Part 3: Interpreting Results and Future Work
Of 6264 identified lncRNA transcripts, only 22 were differentially expressed with a p-value of less than 0.05 in this analysis.
It may be that lncRNAs don’t play much of a role in nutrient enrichment, or that a relatively small number of lncRNAs are particularly important managing nutrient uptake and utilization. Low level nutrient enrichment may also not be enough stimulus to elicit a response in the expression of lncRNAs.

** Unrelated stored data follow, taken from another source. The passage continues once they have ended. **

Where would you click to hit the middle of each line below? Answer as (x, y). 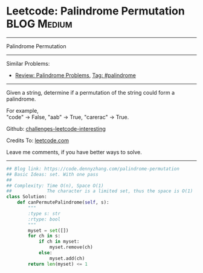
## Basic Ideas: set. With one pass (52, 174)
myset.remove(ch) (71, 247)
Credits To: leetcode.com (38, 140)
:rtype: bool (44, 219)
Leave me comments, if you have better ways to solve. (74, 152)
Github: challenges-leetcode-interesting (56, 128)
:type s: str (44, 213)
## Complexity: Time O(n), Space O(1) (55, 186)
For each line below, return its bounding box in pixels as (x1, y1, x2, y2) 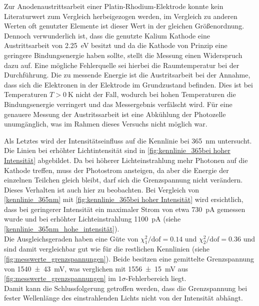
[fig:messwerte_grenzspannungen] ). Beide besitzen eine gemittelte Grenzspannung (4, 253, 254, 264)
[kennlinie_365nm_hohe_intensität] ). (4, 223, 119, 234)
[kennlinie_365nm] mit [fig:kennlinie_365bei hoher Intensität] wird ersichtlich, (4, 194, 243, 204)
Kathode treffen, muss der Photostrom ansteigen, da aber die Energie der (4, 164, 229, 175)
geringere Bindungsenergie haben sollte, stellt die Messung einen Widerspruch (4, 49, 242, 60)
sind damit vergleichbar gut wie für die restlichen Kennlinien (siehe (4, 243, 210, 254)
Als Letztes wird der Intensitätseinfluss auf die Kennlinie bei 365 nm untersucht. (4, 135, 252, 145)
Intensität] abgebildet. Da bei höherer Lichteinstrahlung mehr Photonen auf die (4, 154, 248, 165)
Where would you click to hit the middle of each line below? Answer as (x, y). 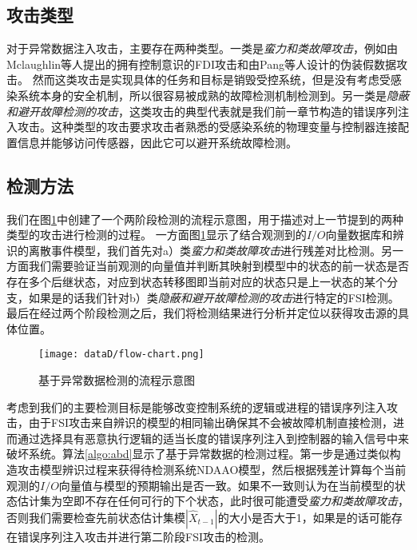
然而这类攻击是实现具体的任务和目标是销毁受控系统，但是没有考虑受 (211, 80)
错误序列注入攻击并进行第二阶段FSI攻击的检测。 (143, 536)
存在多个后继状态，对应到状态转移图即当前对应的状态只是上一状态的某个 (197, 281)
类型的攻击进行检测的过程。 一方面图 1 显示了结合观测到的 (157, 235)
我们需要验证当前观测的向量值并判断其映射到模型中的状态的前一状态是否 (218, 266)
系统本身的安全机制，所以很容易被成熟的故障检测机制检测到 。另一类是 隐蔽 (213, 95)
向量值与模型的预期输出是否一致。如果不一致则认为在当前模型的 (226, 485)
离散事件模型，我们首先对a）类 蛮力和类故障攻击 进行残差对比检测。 (205, 250)
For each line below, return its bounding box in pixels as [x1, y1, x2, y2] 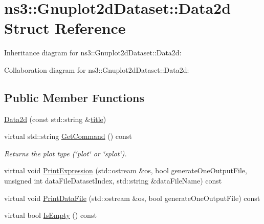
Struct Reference [4, 17, 126, 38]
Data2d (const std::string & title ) [4, 113, 106, 124]
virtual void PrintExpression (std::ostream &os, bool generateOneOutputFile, [4, 165, 247, 176]
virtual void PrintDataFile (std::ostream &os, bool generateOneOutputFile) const [4, 192, 260, 203]
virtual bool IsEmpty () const [4, 210, 97, 220]
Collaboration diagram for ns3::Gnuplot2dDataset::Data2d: [4, 64, 189, 75]
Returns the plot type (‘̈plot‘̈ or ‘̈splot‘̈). [4, 148, 127, 158]
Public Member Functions [4, 89, 144, 105]
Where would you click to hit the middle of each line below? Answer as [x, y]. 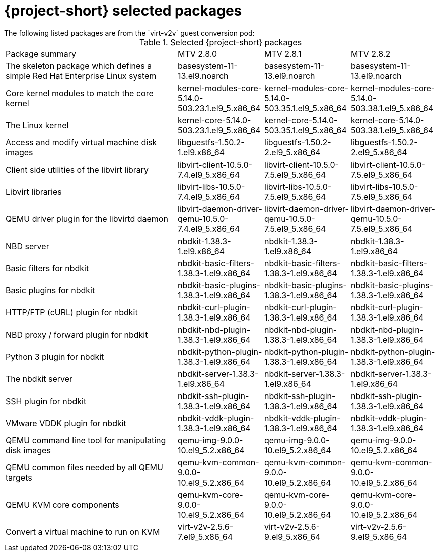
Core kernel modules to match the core [80, 93]
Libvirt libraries [34, 191]
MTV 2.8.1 [283, 54]
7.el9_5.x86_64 [205, 537]
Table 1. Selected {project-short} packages [221, 42]
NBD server [27, 246]
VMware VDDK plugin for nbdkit [66, 423]
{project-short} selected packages [123, 11]
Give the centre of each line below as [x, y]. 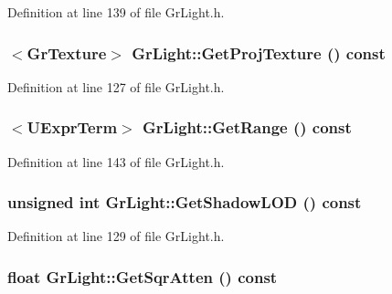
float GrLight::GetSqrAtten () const [143, 276]
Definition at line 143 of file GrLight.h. [116, 161]
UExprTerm [72, 127]
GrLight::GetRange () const [247, 127]
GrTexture [67, 52]
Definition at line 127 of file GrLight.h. [116, 86]
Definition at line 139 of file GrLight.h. [116, 12]
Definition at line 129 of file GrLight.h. [116, 236]
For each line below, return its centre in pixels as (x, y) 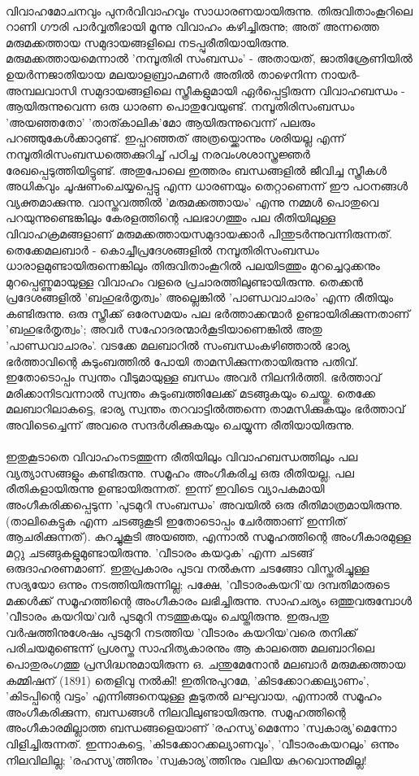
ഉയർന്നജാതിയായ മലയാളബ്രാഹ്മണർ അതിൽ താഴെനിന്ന (161, 74)
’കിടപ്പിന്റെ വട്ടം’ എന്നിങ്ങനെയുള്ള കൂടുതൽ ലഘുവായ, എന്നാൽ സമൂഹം (194, 696)
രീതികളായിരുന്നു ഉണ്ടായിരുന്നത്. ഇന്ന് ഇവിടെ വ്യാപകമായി (165, 488)
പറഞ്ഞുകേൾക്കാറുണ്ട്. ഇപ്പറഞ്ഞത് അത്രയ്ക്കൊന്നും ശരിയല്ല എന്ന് (175, 138)
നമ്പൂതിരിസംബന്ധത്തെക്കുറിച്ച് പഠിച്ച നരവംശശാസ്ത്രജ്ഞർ (158, 153)
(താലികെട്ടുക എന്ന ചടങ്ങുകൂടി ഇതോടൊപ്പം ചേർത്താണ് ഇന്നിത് (176, 520)
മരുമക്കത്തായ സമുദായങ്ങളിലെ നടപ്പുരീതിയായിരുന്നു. (148, 42)
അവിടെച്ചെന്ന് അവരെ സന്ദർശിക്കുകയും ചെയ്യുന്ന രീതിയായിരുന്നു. (180, 425)
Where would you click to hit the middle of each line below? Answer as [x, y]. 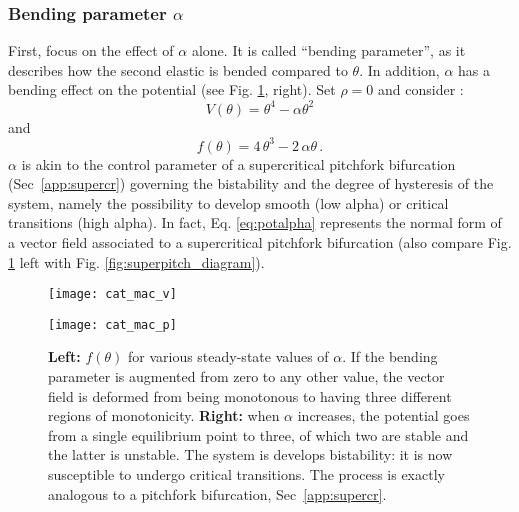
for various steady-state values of [228, 356]
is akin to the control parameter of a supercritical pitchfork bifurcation [238, 163]
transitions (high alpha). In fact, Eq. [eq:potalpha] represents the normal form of [255, 222]
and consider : [421, 89]
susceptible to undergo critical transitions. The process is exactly [246, 474]
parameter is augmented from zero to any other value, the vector [246, 376]
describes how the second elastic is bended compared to [178, 69]
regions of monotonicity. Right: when [164, 415]
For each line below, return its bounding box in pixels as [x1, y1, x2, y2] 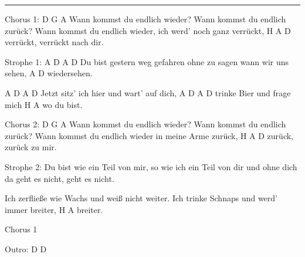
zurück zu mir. [5, 141, 57, 153]
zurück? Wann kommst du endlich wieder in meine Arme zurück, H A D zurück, [5, 129, 293, 141]
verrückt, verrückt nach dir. [5, 36, 104, 48]
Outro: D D [5, 242, 47, 255]
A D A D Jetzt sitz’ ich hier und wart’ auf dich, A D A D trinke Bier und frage [5, 86, 291, 99]
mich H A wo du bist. [5, 98, 83, 110]
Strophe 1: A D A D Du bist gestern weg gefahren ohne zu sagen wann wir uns [5, 55, 289, 67]
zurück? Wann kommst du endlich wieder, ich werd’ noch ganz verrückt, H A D [5, 24, 291, 36]
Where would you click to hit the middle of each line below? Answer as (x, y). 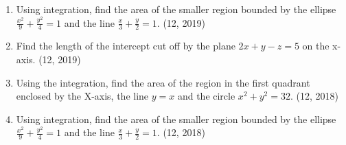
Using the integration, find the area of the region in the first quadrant (163, 82)
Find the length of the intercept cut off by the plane (126, 46)
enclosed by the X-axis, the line (82, 96)
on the (316, 46)
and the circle (206, 96)

Further work needs to be done to understand the potential function of these lncRNAs. Preliminary database searches did not yield transcript matches with associated GO terms.
The next step in this work will be to complete weighted correlation network analysis (WGCNA) to see how these lncRNAs are expressed alongside mRNAs with associated functions. This will provide clues about which GO terms, and thus potential functions, these lncRNAs may be associated with.